期刊介绍： Biotechnology & Bioengineering publishes Perspectives, Articles, Reviews, Mini-Reviews, and Communications to the Editor that embrace all aspects of biotechnology. These include: -Enzyme systems and their applications, including enzyme reactors, purification, and applied aspects of protein engineering -Animal-cell biotechnology, including media development -Applied aspects of cellular physiology, metabolism, and energetics -Biocatalysis and applied enzymology, including enzyme reactors, protein engineering, and nanobiotechnology -Biothermodynamics -Biofuels, including biomass and renewable resource engineering -Biomaterials, including delivery systems and materials for tissue engineering -Bioprocess engineering, including kinetics and modeling of biological systems, transport phenomena in bioreactors, bioreactor design, monitoring, and control -Biosensors and instrumentation -Computational and systems biology, including bioinformatics and genomic/proteomic studies -Environmental biotechnology, including biofilms, algal systems, and bioremediation -Metabolic and cellular engineering -Plant-cell biotechnology -Spectroscopic and other analytical techniques for biotechnological applications -Synthetic biology -Tissue engineering, stem-cell bioengineering, regenerative medicine, gene therapy and delivery systems The editors will consider papers for publication based on novelty, their immediate or future impact on biotechnological processes, and their contribution to the advancement of biochemical engineering science.
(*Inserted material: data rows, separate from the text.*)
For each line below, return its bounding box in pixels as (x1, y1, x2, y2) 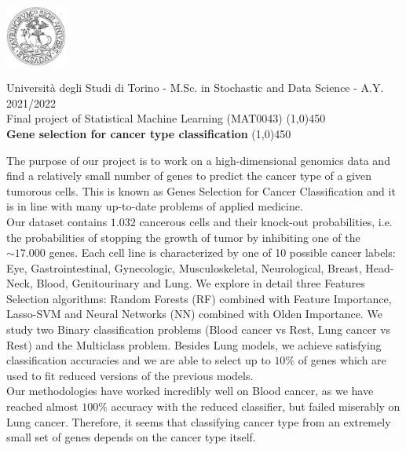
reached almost (6, 398, 79, 415)
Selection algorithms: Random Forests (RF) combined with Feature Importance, (6, 290, 392, 306)
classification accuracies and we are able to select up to (6, 352, 271, 368)
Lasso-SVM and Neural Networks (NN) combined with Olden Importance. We (6, 305, 382, 322)
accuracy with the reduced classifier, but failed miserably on (111, 398, 401, 415)
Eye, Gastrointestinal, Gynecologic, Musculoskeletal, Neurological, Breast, (6, 259, 362, 276)
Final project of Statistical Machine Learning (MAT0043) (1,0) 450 (6, 110, 326, 126)
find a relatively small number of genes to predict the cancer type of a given (6, 167, 372, 184)
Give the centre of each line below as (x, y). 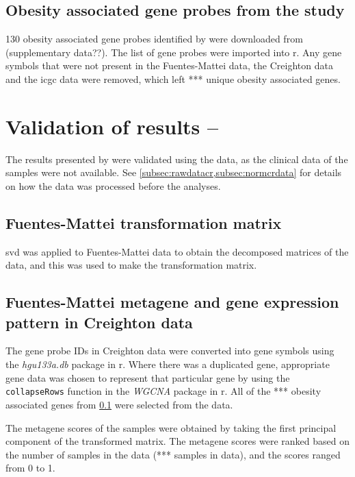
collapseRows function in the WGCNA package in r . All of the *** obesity (163, 391)
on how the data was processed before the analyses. (113, 185)
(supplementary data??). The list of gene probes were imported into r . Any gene (174, 52)
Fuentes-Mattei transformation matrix (144, 222)
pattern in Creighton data (99, 322)
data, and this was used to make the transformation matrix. (131, 265)
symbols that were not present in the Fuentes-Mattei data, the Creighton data (169, 65)
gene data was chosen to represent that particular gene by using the (148, 377)
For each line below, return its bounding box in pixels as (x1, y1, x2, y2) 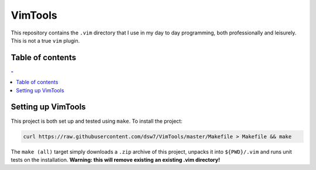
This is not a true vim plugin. (11, 37, 80, 44)
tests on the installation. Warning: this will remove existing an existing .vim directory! (11, 156, 221, 163)
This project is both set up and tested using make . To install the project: (11, 117, 183, 124)
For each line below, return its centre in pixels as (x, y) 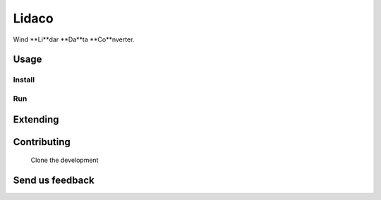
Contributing (42, 142)
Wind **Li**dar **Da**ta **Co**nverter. (74, 39)
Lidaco (33, 18)
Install (24, 80)
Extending (36, 119)
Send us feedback (54, 180)
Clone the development (65, 160)
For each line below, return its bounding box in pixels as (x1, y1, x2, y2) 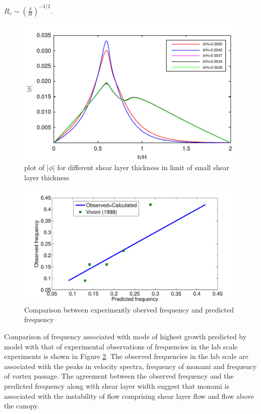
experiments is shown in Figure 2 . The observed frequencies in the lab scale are (4, 351, 248, 361)
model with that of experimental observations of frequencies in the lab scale (4, 341, 238, 351)
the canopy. (4, 400, 39, 411)
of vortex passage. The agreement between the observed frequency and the (4, 371, 234, 381)
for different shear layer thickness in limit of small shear (57, 162, 230, 172)
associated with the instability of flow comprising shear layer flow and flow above (4, 390, 254, 401)
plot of (24, 162, 45, 172)
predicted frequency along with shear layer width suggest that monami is (4, 380, 229, 391)
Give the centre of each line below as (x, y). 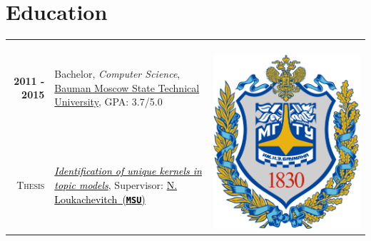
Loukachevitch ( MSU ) (100, 199)
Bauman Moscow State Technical (127, 87)
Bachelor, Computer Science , (117, 73)
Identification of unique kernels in (128, 171)
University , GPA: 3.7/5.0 (108, 102)
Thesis (31, 184)
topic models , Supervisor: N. (116, 184)
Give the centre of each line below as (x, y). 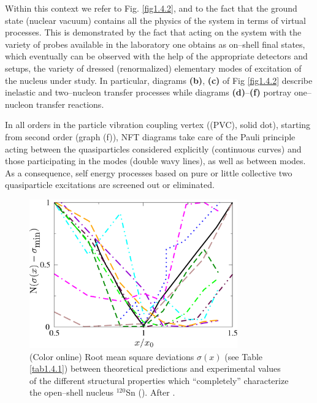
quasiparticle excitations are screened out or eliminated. (110, 185)
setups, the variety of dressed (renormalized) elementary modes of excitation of (153, 68)
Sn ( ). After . (151, 392)
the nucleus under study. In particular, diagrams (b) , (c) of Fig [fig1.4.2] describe (159, 80)
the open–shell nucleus (72, 392)
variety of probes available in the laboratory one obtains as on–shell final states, (155, 44)
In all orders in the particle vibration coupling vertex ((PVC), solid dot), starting (158, 125)
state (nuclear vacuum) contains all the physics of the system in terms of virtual (156, 20)
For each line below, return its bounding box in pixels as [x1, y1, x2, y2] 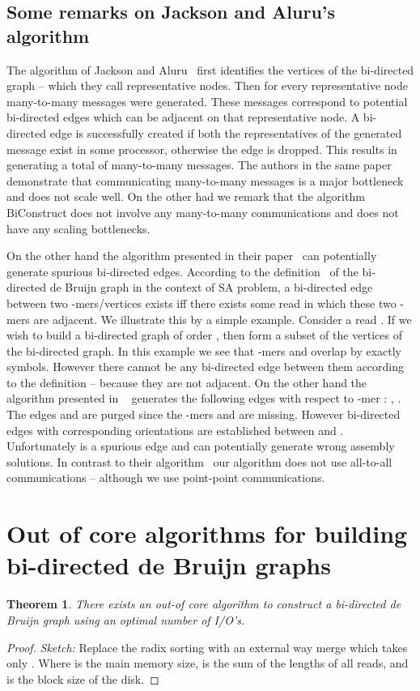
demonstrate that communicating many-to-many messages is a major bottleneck [6, 172, 404, 189]
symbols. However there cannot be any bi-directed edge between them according [6, 358, 405, 375]
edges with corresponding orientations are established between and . [6, 421, 344, 438]
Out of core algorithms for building [6, 517, 408, 550]
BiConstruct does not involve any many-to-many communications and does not [6, 203, 399, 220]
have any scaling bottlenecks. [6, 220, 151, 237]
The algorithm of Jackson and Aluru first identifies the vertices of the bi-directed [6, 61, 414, 78]
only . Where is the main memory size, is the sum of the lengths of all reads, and [6, 655, 409, 672]
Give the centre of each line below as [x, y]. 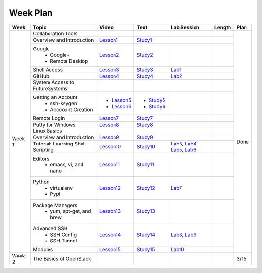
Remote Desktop [69, 61]
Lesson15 [110, 249]
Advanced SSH [50, 228]
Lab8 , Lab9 [183, 234]
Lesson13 [110, 211]
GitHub [41, 76]
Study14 [146, 234]
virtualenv [61, 188]
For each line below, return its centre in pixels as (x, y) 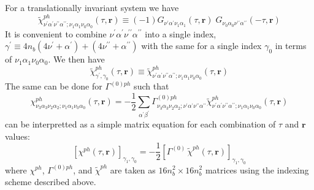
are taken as (133, 169)
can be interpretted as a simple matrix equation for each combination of (140, 124)
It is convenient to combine (56, 33)
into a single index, (181, 33)
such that (151, 86)
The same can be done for (54, 86)
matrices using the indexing (257, 169)
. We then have (76, 59)
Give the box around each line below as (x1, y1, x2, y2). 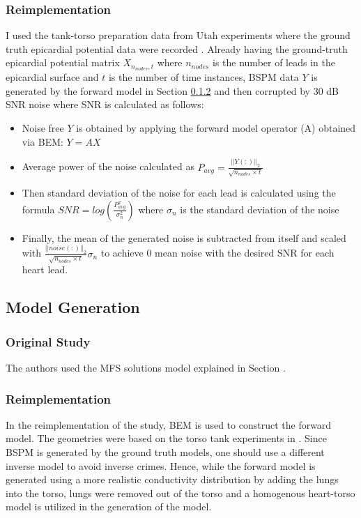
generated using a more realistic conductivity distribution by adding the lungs (6, 472, 339, 487)
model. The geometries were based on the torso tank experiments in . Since (6, 431, 327, 445)
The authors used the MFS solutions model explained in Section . (6, 360, 286, 375)
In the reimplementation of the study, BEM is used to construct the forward (6, 417, 332, 432)
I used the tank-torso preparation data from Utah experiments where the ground (6, 28, 351, 43)
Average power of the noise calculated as (22, 159, 194, 174)
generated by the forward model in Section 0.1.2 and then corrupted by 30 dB (6, 83, 339, 98)
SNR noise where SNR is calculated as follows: (6, 97, 204, 112)
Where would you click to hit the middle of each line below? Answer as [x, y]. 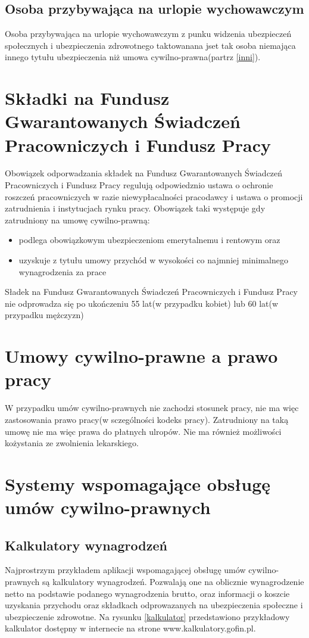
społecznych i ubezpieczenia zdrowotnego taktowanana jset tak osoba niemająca [150, 45]
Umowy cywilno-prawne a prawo [141, 356]
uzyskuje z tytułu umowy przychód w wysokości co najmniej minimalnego [153, 260]
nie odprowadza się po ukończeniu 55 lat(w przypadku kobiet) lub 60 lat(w [142, 303]
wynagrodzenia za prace [63, 271]
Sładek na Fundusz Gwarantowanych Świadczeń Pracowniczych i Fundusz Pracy [151, 292]
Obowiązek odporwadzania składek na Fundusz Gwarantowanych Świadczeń [144, 173]
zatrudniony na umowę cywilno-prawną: [77, 220]
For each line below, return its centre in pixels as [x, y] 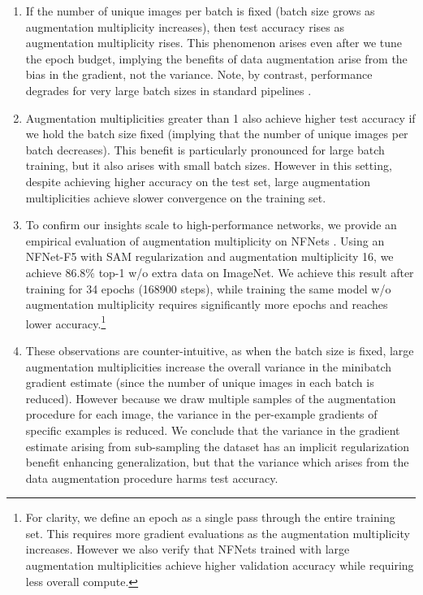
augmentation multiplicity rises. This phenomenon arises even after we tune [214, 43]
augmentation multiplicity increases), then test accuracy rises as [185, 26]
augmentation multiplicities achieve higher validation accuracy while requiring [220, 565]
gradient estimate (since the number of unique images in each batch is [200, 382]
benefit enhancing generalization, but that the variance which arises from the [217, 462]
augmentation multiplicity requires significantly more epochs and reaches [207, 304]
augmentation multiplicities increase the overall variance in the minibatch [209, 366]
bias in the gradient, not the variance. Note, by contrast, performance [199, 74]
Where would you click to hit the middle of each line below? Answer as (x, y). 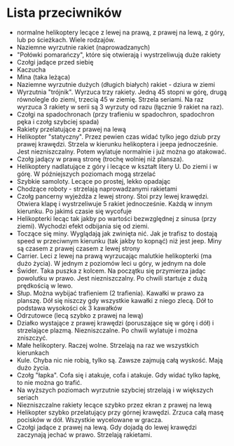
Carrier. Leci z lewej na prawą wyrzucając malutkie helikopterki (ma (114, 256)
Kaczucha (31, 69)
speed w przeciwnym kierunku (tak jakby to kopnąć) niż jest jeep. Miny (119, 241)
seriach (28, 397)
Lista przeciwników (64, 13)
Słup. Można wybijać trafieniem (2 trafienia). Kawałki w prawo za (110, 293)
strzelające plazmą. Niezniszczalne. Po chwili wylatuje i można (107, 330)
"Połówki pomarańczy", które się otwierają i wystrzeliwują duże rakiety (119, 55)
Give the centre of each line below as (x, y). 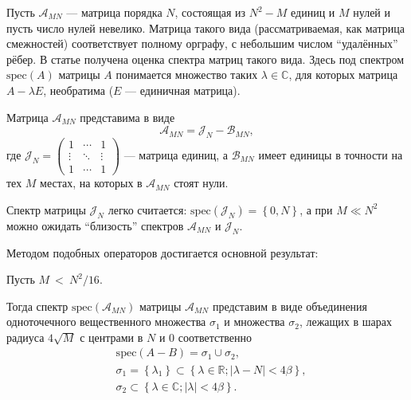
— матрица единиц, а (176, 155)
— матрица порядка (114, 12)
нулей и (372, 12)
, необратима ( (78, 90)
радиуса (25, 337)
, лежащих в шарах (345, 322)
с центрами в (112, 337)
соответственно (215, 337)
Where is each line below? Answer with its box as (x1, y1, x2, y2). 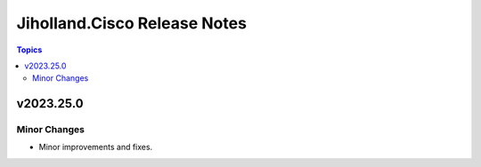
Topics (16, 44, 43, 55)
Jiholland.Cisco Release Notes (16, 13, 247, 33)
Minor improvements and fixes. (38, 142, 153, 153)
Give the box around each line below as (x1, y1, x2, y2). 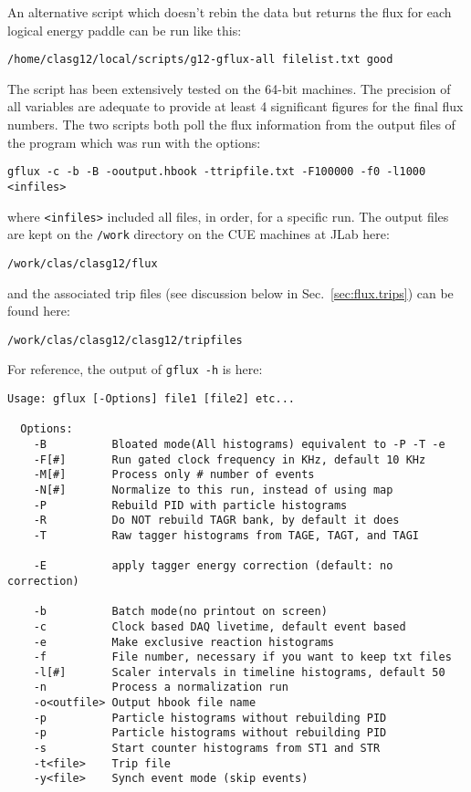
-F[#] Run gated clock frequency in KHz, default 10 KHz (33, 453, 426, 466)
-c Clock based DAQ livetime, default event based (33, 620, 406, 633)
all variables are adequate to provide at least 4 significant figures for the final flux (7, 97, 464, 116)
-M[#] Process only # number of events (33, 468, 315, 482)
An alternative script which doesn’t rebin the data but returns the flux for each (7, 3, 452, 21)
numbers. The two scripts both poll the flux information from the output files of (7, 115, 455, 134)
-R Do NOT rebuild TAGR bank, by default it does (33, 514, 400, 527)
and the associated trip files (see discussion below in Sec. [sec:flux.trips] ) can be (7, 283, 454, 302)
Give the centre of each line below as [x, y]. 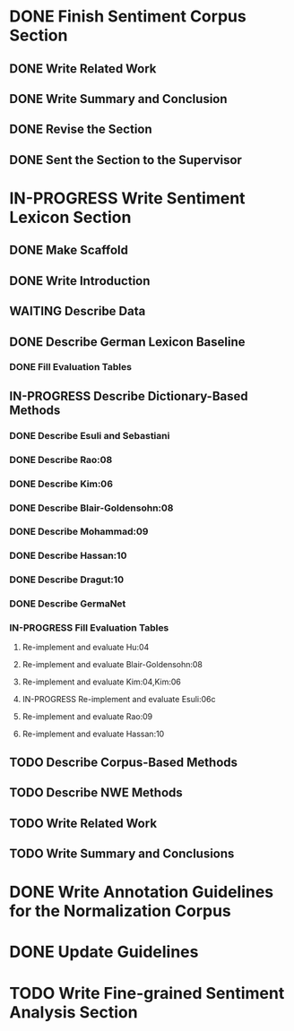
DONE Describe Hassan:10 [68, 555]
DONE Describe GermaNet [68, 604]
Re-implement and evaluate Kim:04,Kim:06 [102, 682]
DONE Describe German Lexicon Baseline [127, 342]
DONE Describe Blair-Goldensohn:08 [91, 508]
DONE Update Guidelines [104, 952]
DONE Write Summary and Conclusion [118, 99]
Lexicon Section [70, 217]
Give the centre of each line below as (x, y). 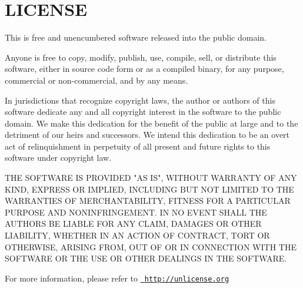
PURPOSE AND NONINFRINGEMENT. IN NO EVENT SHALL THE (136, 212)
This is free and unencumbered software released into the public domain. (136, 37)
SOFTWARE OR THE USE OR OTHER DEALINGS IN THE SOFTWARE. (146, 258)
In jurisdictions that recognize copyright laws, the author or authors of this (140, 100)
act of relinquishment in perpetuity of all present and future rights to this (138, 146)
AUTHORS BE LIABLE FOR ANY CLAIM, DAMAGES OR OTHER (133, 224)
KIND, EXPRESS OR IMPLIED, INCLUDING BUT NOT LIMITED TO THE (149, 189)
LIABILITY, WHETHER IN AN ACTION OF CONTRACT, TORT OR (137, 235)
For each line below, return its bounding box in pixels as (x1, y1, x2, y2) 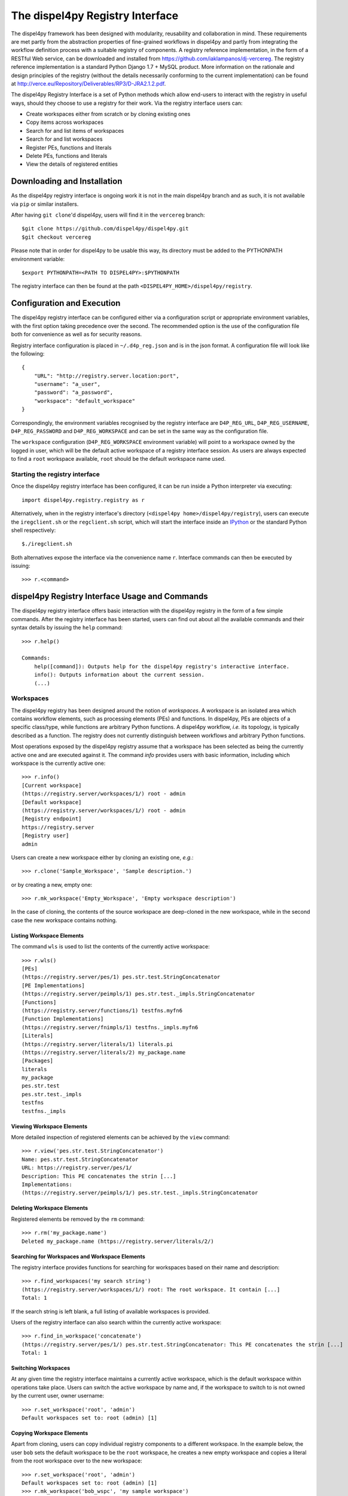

Submission of papers dealing with routine aspects of bioprocessing, description of established equipment, and routine applications of established methodologies (e.g., control strategies, modeling, experimental methods) is discouraged. Theoretical papers will be judged based on the novelty of the approach and their potential impact, or on their novel capability to predict and elucidate experimental observations.